Reproduce the whole listing, keeping every character the same.
[DATASET CONTENT Boundary: Start]
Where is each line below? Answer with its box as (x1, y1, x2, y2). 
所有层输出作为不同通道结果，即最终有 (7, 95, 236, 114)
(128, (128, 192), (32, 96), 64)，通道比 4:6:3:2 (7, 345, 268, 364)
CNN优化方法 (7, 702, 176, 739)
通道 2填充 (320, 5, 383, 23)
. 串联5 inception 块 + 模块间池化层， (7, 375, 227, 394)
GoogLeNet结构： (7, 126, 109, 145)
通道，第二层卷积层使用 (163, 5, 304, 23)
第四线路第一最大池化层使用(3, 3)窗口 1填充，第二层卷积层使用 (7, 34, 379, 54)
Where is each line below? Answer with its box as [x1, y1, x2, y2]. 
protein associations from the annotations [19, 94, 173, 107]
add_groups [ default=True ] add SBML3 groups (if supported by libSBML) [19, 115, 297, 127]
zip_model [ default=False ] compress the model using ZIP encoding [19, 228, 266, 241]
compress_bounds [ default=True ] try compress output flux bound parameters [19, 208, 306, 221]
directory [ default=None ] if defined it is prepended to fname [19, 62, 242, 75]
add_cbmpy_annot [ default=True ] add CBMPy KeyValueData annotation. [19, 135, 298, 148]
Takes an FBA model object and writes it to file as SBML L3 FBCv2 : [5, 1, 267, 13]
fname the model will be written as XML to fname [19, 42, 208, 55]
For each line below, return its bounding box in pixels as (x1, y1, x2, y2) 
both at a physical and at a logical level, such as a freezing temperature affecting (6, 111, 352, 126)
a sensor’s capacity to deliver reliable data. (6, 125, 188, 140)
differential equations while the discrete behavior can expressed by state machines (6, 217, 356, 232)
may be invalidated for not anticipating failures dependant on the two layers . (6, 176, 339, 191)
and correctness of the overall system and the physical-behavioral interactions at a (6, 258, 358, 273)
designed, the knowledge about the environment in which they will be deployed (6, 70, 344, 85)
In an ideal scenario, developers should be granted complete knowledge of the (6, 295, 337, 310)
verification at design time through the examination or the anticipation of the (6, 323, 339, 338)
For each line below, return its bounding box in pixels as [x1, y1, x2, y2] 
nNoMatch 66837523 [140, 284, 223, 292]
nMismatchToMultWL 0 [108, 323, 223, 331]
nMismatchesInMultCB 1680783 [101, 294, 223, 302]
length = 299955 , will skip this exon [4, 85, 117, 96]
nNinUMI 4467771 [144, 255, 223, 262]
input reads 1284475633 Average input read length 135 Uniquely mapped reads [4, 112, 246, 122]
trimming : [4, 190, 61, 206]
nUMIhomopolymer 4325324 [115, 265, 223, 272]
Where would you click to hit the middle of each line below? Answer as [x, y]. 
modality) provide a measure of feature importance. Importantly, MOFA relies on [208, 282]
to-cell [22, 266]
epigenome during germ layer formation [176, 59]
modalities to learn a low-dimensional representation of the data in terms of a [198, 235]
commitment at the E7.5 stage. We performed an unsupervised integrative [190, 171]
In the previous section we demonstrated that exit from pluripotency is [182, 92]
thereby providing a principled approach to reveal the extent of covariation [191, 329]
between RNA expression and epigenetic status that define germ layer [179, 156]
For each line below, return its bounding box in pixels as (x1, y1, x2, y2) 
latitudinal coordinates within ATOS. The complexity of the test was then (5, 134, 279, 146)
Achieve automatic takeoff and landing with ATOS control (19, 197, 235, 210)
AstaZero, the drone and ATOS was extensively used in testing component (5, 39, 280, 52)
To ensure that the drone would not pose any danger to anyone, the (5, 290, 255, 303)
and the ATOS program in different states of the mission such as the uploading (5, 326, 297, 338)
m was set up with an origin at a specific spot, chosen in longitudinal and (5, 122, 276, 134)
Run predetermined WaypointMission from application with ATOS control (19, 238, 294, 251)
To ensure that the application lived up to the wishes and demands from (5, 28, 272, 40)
[DATASET CONTENT Boundary: End]
RESPONSE BOX:
Where is each line below? Answer with its box as (x1, y1, x2, y2). 
所有层输出作为不同通道结果，即最终有 (7, 95, 236, 114)
(128, (128, 192), (32, 96), 64)，通道比 4:6:3:2 (7, 345, 268, 364)
CNN优化方法 (7, 702, 176, 739)
通道 2填充 (320, 5, 383, 23)
. 串联5 inception 块 + 模块间池化层， (7, 375, 227, 394)
GoogLeNet结构： (7, 126, 109, 145)
通道，第二层卷积层使用 (163, 5, 304, 23)
第四线路第一最大池化层使用(3, 3)窗口 1填充，第二层卷积层使用 (7, 34, 379, 54)
Where is each line below? Answer with its box as [x1, y1, x2, y2]. 
protein associations from the annotations [19, 94, 173, 107]
add_groups [ default=True ] add SBML3 groups (if supported by libSBML) [19, 115, 297, 127]
zip_model [ default=False ] compress the model using ZIP encoding [19, 228, 266, 241]
compress_bounds [ default=True ] try compress output flux bound parameters [19, 208, 306, 221]
directory [ default=None ] if defined it is prepended to fname [19, 62, 242, 75]
add_cbmpy_annot [ default=True ] add CBMPy KeyValueData annotation. [19, 135, 298, 148]
Takes an FBA model object and writes it to file as SBML L3 FBCv2 : [5, 1, 267, 13]
fname the model will be written as XML to fname [19, 42, 208, 55]
For each line below, return its bounding box in pixels as (x1, y1, x2, y2) 
both at a physical and at a logical level, such as a freezing temperature affecting (6, 111, 352, 126)
a sensor’s capacity to deliver reliable data. (6, 125, 188, 140)
differential equations while the discrete behavior can expressed by state machines (6, 217, 356, 232)
may be invalidated for not anticipating failures dependant on the two layers . (6, 176, 339, 191)
and correctness of the overall system and the physical-behavioral interactions at a (6, 258, 358, 273)
designed, the knowledge about the environment in which they will be deployed (6, 70, 344, 85)
In an ideal scenario, developers should be granted complete knowledge of the (6, 295, 337, 310)
verification at design time through the examination or the anticipation of the (6, 323, 339, 338)
For each line below, return its bounding box in pixels as [x1, y1, x2, y2] 
nNoMatch 66837523 [140, 284, 223, 292]
nMismatchToMultWL 0 [108, 323, 223, 331]
nMismatchesInMultCB 1680783 [101, 294, 223, 302]
length = 299955 , will skip this exon [4, 85, 117, 96]
nNinUMI 4467771 [144, 255, 223, 262]
input reads 1284475633 Average input read length 135 Uniquely mapped reads [4, 112, 246, 122]
trimming : [4, 190, 61, 206]
nUMIhomopolymer 4325324 [115, 265, 223, 272]
Where would you click to hit the middle of each line below? Answer as [x, y]. 
modality) provide a measure of feature importance. Importantly, MOFA relies on [208, 282]
to-cell [22, 266]
epigenome during germ layer formation [176, 59]
modalities to learn a low-dimensional representation of the data in terms of a [198, 235]
commitment at the E7.5 stage. We performed an unsupervised integrative [190, 171]
In the previous section we demonstrated that exit from pluripotency is [182, 92]
thereby providing a principled approach to reveal the extent of covariation [191, 329]
between RNA expression and epigenetic status that define germ layer [179, 156]
For each line below, return its bounding box in pixels as (x1, y1, x2, y2) 
latitudinal coordinates within ATOS. The complexity of the test was then (5, 134, 279, 146)
Achieve automatic takeoff and landing with ATOS control (19, 197, 235, 210)
AstaZero, the drone and ATOS was extensively used in testing component (5, 39, 280, 52)
To ensure that the drone would not pose any danger to anyone, the (5, 290, 255, 303)
and the ATOS program in different states of the mission such as the uploading (5, 326, 297, 338)
m was set up with an origin at a specific spot, chosen in longitudinal and (5, 122, 276, 134)
Run predetermined WaypointMission from application with ATOS control (19, 238, 294, 251)
To ensure that the application lived up to the wishes and demands from (5, 28, 272, 40)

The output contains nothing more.